时间:2024-03-14
Air fryer 180° preheat for 5 minutes, the marinated chicken wings into the frying basket, timing for about 15 minutes, the temperature is adjusted to 180°, the middle only need to turn once, a plate of fried chicken wings inside the tender." Xiao Mei, who can't cook, also practiced cooking skills during the epidemic. Relying on the air fryer, she has eaten French fries, sweet potatoes, chicken wings, mushrooms and other delicacies. "Now the outside restaurant is not open, and it is difficult to eat the basic food." In addition, I like the feeling of eating delicious food by myself, the reason why I chose to buy an air fryer is mainly to watch the food live broadcast and feel good."

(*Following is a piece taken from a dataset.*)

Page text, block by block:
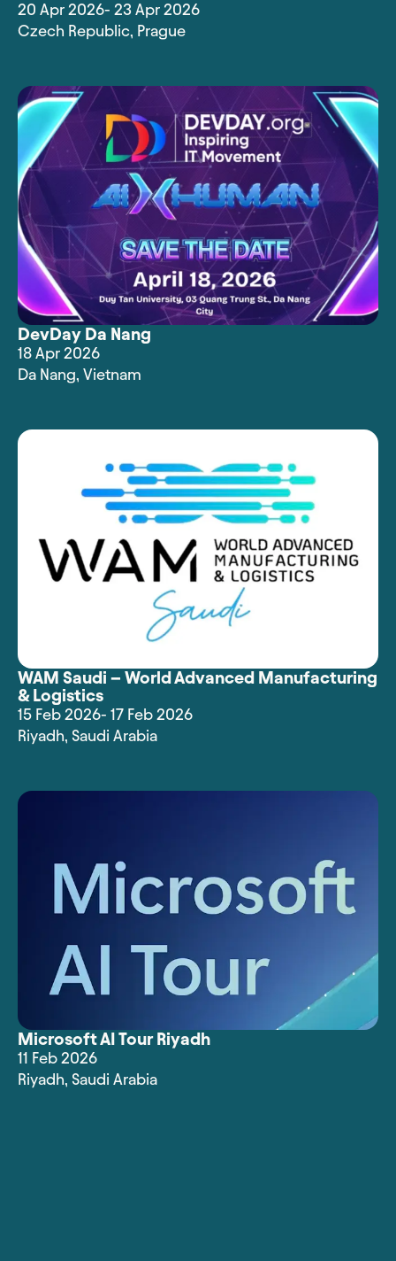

With the help of the "house economy", the air fryer has witnessed explosive growth. According to Suning big data, among kitchen appliances, electric ovens increased by 280% and air fryers increased by 659%.

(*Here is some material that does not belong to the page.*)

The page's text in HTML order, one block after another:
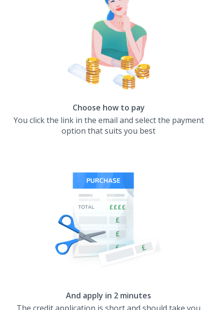
Choose how to pay
You click the link in the email and select the payment
option that suits you best
And apply in 2 minutes

Air fryers against the trend of growth, become a "network red" product, in addition to "simple, convenient" and other product characteristics, consumer demand, live with goods also played a role in boosting. Will air fryers become just-in-demand products? Or is it just a coping product. To explore this question, you have to start with the product itself.

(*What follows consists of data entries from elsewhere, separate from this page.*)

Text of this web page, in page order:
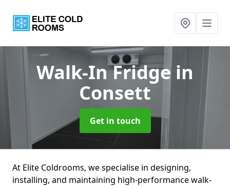
Walk-In Fridgein
Consett
Get in touch
At Elite Coldrooms, we specialise in designing,
installing, and maintaining high-performance walk-
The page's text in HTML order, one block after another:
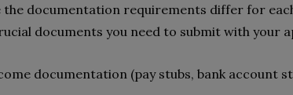
the documentation requirements differ for
documents you need to submit with your
documentation (pay stubs, bank account

The working principle of the air fryer is mainly through the process of hot air circulating heat flow in the closed pot, so that the hot air takes away the water on the surface of the food, so that the food has a crisp taste. Due to the main "oil-free health" selling point, in line with consumer demand for health products, it has also been a hot consumer market. After all these years, why has it been so lukewarm until recently?
It starts with "oil-free health". Although the name of "oil-free health" label, but the air fryer still needs a small amount of oil when working, such as chicken breast, belt fish and other less oil or oil-free ingredients, production without oil, it is difficult to achieve the effect of "frying". In addition, high temperature work, will cause the loss of food nutrition, more dangerous is that the starch and oil in food at 120 degrees high temperature may produce acrylamide, heterocyclic amines, benzopyrene and other carcinogens, affecting human health.